清初吴兴祚知无锡,曾多次亲临芙蓉湖地区勘灾,对当地的自然环境、风土民情有较清楚的认识:
庚子四月,余绾章来锡,劝农北乡。抵芙蓉湖大圩,见湖水盈溢,田禾半沉,就堤隙壤集父老丞髦士谒慕公祠毕,乃命小舟棹芦苇,度阡陌,一望中湖雾苍茫,村墟水匝,因知此系昔日芙蓉湖之底,形如坦釜,水进无由外泄。通圩六十里之内,东南一隅属于锡邑者尤为洿下,岁产一熟,名为不麦低田。父老谓余言曰:去年被渰,今复继之。高乡获四五稔,而此处一熟未收,未知将作何状。向来居此地者,不时乏食,最苦里中并无升斗之家可与告急,以谋朝夕,故视藜藿糟粮犹为嘉禾,尝以树皮捣粉为饀,野菜和根作虀,聊以果腹。[107]
清代同治年间的任源祥曾经访友于此地,对当地的生产、生活状态进行了细致的描写:
沟塍纵横,村烟绎络,无贫家亦无豪族。外人入其中,水陆皆不达其中,舟小于叶,遇坝则两人举之,其水阻,亦无常渡,招而应者类此舟也……酉戌间独不被乱,人业相若,舟梁不通,居民以来无盗贼焉。史子避地,自甲申始,所税屋三间,所携妻子数人,残书数卷,日不得再食,吟咏不辍,所与游并不识城县。及有所闻,惟机声昼夜不绝,所见捕鱼具甚奇且备,遂得与世绝矣。此中故不麦,涉冬乃渔,或潦则鱼布以生。稍有桃李桑竹及芙蓉诸草,最盛者杨柳莲花,所在村及水,二者常相依也。其先后各异种,涉五月至七八月间,熏心扇目,五十里皆荷蕖也,此时香不绝于声矣。余既两至其地,一仲冬,观徒手捕鱼;一季夏,饵莲食。[108]
任氏所见已是芙蓉圩在太平天国战乱后的情景,与最初开发时颇有几分相似。在最初草创阶段,芙蓉圩地区“多芦苇,召民开垦,应募不多,仅数姓居此耳”。因此地广人疏,有田可耕,虽无大富,亦无大贫。以后遭明清换代时的变乱,很多人“厌弃城市,挈眷菰蒲深处,作桃源避秦计,因以家焉”,使得人口大增。至清中期人口大增,“篱落稠密,子孙蕃衍,虽屡遭水患,而散而复聚,户口日增。惟是村渐多,田渐少,食指益浩繁,又仅得一稔,民乃益窘”。但由于芙蓉圩地处偏僻(位于三县之交),“民生不见外事,安于畎亩”;自然环境又较为恶劣,因此俗尚俭啬,少有浮华,“终岁敝衣疏食,即嫁娶宴会俱漓薄,不肯糜钱”,甚至于“见人服袍带、买鱼肉,必惊问:‘谒何人,延何客?’若绸绫之贵,山海之珍,有终身不识者”。正因此种环境,数百年间,其风俗居然变化不大,“鸡鸣犬吠相闻矣,而衣短褐食脱粟如故也”[109]。(www.xing528.com)

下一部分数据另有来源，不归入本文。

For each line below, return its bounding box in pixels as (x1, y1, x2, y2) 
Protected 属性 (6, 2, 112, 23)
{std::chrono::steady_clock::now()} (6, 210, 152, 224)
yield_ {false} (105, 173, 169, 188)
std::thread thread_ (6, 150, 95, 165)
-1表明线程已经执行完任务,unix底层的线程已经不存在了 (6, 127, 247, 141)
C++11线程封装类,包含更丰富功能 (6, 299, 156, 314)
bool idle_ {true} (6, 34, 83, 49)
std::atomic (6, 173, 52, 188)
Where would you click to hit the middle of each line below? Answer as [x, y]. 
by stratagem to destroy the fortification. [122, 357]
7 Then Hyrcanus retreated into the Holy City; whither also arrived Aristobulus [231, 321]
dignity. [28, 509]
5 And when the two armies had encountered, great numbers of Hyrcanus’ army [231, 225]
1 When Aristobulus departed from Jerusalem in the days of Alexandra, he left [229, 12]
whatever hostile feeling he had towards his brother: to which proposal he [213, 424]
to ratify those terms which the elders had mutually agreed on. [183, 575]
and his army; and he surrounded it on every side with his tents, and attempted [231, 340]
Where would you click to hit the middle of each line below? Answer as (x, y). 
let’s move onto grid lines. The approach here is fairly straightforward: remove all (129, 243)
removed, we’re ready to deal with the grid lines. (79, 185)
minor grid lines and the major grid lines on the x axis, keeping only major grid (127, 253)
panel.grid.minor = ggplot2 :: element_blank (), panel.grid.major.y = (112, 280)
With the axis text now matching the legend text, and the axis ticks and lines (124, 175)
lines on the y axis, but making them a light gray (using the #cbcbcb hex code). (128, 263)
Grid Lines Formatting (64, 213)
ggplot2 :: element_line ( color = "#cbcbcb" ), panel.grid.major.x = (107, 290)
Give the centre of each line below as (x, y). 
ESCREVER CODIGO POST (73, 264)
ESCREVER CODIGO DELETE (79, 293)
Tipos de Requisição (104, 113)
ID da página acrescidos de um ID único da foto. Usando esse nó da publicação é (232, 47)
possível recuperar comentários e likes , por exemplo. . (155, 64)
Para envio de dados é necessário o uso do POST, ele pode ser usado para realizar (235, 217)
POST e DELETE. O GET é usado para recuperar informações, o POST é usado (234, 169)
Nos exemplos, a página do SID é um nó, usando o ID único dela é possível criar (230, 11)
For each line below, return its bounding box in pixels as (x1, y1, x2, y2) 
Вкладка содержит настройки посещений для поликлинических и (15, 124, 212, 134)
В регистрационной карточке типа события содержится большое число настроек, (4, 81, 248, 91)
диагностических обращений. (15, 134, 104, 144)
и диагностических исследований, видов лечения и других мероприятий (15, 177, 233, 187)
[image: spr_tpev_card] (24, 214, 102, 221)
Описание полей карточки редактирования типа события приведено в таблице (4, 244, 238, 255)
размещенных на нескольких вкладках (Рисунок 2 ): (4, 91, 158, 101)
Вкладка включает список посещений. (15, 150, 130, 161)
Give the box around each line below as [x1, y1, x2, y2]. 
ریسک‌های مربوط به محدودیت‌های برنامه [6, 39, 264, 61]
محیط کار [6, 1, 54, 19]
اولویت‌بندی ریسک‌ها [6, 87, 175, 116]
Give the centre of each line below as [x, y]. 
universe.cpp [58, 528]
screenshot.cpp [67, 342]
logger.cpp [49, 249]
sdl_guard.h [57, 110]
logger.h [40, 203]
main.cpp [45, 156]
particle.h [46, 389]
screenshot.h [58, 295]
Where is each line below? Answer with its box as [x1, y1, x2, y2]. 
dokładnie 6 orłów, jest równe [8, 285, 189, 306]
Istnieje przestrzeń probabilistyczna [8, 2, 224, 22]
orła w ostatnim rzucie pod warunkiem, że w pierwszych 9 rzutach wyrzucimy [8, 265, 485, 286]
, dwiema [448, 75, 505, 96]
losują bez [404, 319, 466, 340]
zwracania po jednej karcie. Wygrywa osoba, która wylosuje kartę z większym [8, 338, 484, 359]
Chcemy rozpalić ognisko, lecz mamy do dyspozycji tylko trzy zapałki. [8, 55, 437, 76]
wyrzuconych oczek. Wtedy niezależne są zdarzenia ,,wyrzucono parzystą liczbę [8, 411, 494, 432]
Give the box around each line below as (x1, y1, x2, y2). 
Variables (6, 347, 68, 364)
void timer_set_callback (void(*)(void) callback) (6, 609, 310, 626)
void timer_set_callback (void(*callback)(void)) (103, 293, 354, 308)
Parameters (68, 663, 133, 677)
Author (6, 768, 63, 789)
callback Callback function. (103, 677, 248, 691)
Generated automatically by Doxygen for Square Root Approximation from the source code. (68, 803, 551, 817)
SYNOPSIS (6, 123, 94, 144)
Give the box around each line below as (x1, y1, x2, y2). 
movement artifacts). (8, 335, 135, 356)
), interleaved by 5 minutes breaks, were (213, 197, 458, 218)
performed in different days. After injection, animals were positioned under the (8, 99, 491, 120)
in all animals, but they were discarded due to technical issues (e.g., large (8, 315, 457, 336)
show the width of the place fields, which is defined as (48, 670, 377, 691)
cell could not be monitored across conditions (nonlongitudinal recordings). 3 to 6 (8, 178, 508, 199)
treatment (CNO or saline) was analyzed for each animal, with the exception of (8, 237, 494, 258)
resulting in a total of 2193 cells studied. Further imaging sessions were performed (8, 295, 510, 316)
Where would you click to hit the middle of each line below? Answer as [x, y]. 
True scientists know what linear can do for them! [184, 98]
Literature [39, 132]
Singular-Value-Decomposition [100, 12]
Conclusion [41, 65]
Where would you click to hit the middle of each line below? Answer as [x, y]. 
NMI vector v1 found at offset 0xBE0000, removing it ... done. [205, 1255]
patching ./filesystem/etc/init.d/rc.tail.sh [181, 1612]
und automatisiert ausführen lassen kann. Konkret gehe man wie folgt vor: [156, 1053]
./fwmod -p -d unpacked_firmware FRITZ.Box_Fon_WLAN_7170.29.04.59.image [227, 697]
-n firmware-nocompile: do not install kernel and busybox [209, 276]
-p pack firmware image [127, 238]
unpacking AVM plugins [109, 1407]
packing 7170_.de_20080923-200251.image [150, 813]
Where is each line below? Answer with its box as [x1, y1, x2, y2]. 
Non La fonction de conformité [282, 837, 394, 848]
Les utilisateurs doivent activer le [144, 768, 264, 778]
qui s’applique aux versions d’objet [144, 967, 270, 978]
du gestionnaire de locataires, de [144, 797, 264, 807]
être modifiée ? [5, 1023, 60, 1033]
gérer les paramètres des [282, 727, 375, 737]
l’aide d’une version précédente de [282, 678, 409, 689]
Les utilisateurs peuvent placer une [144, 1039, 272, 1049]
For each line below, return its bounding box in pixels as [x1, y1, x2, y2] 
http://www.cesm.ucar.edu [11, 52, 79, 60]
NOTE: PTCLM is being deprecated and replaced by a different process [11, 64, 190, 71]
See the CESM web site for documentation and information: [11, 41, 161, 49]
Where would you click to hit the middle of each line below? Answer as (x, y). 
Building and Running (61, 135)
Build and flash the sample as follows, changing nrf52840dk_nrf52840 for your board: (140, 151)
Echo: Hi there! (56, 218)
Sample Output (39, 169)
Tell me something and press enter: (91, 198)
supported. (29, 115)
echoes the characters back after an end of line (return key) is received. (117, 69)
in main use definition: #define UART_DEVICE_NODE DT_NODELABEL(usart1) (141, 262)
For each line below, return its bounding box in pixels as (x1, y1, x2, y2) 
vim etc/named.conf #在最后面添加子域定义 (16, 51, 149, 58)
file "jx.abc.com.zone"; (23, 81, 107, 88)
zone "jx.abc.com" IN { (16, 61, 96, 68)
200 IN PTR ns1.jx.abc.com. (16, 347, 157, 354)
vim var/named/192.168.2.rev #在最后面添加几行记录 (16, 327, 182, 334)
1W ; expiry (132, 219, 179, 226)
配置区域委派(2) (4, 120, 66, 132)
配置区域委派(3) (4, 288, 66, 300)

由于水灾频仍,当地农业生产很不稳定,因此副业生产(主要是纺织和渔业)就显得非常重要,当地人自称:“地瘠故民贫,衣食颇艰,农隙以捕鱼佐生理。”而当湖内灾荒时,“皆纺织为生,捕鱼为命”,尤其是当地的妇女“勤劬同于男子,夜篝灯纺织,虽严寒盛暑不辍”[110]。并且这种行为逐渐演化成一种常态而非临时性救济措施,有许多圩民专门从事渔业生产,甚至由此致富,如蓉湖李氏:
(心传公)讳凤来,字心传。幼失怙恃,依兄业农,祁寒暑雨,公随之耕作田间,无稍懈。我蓉湖为低洼地,多水患,禾苗辄被淹没,居民浚池蓄鱼者多,盖不特因地制宜,其获利亦较农有倍蓰焉。公慕之,乃与兄协谋浚池沼,制网罟以畜鱼为业,而农则不专务矣。由是每岁夏季至江滨取鱼苗,驾艇于江水之上,虽烈风狂潮所不顾也。秋冬两季则又运销鱼苗,或宜溧,或苏杭,或海门,或崇明等处,无一日睱,积数年,家业隆隆起。[111]
村落的分布也非常有特点。由于地势的原因,太湖的村庄大多分布在圩岸上[112],但对于圩内村庄的分布了解较少。芙蓉圩地区对此也有较详细的记载,其具体的情况是:由于圩民迷信风水,“堪舆家谓圩乡以水为龙”,因此“凡有大荡,必结大村”“荡最大者莫如湖心,而朱、徐、赵、梁诸姓村绕之。次者为东西周两白荡、东西刘两白荡、北陈荡、汤白荡、刘白荡、蒋家荡、龙潭等处,皆有大村领之。万瓦鳞排,与水光相映”。而到了“大湖沟、牌子港、清水河等处”“水无结束,其气散而不聚,村落虽有不甚繁衍”[113]。尤其是在最东部的东洲村一带,由于整个圩田的地势呈西高东低,众水汇集,因此当地的村基筑得高大结实,“惟东洲一隅最高,基与围堤相埒,外有高垄卫之,大水可以无虞”[114]。其村落规模也比较大。
严峻的生产、生活环境,使得芙蓉圩地区形成了一个非常紧密的水利共同体,除了表现在水利设施的管理之上外,还受多重因素的影响,如共同的周忱信仰、免役权的确认及行政力量的影响等。关于这方面的具体内容,将在下一节中予以阐述。